[[ RECORDS, beginning ]]
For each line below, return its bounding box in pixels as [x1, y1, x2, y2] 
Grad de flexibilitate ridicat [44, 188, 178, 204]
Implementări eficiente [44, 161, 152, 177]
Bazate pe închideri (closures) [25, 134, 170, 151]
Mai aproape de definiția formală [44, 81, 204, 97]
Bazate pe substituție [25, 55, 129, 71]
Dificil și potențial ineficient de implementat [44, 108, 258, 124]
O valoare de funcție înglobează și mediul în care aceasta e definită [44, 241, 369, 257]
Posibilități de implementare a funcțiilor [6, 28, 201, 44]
[[ RECORDS, end ]]
[[ RECORDS, beginning ]]
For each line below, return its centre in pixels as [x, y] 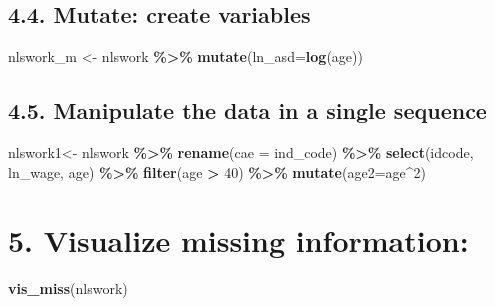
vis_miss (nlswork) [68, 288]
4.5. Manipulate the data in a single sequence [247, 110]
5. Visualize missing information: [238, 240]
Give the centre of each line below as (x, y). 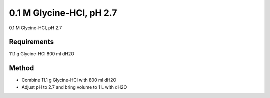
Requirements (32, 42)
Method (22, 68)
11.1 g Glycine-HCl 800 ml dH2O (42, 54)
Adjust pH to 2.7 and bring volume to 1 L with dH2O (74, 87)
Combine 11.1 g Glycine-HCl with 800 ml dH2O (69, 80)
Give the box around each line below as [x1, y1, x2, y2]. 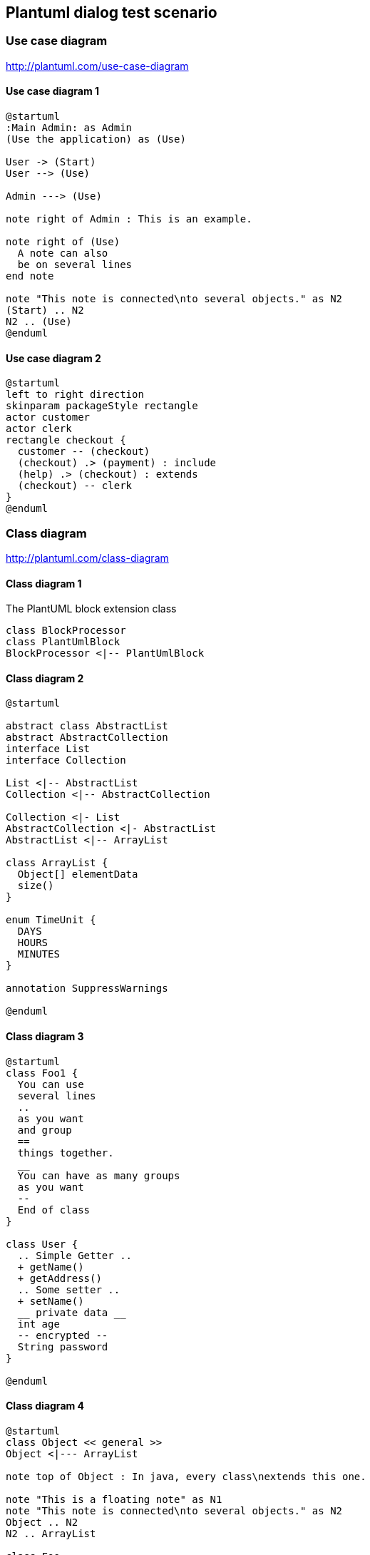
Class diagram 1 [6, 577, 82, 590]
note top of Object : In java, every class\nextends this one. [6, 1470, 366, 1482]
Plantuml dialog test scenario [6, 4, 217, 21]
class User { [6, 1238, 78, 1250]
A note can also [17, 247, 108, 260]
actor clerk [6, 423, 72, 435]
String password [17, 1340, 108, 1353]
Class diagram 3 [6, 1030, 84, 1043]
[[ RECORDS, end ]]
**WORK INSTRUCTIONS**
Using the records above, set down exactly the lines from the one with "For each line below, return its bounding" through the one with "Posibilități de implementare", inclusive, and nothing more.

**RESULT BELOW**
For each line below, return its bounding box in pixels as [x1, y1, x2, y2] 
Grad de flexibilitate ridicat [44, 188, 178, 204]
Implementări eficiente [44, 161, 152, 177]
Bazate pe închideri (closures) [25, 134, 170, 151]
Mai aproape de definiția formală [44, 81, 204, 97]
Bazate pe substituție [25, 55, 129, 71]
Dificil și potențial ineficient de implementat [44, 108, 258, 124]
O valoare de funcție înglobează și mediul în care aceasta e definită [44, 241, 369, 257]
Posibilități de implementare a funcțiilor [6, 28, 201, 44]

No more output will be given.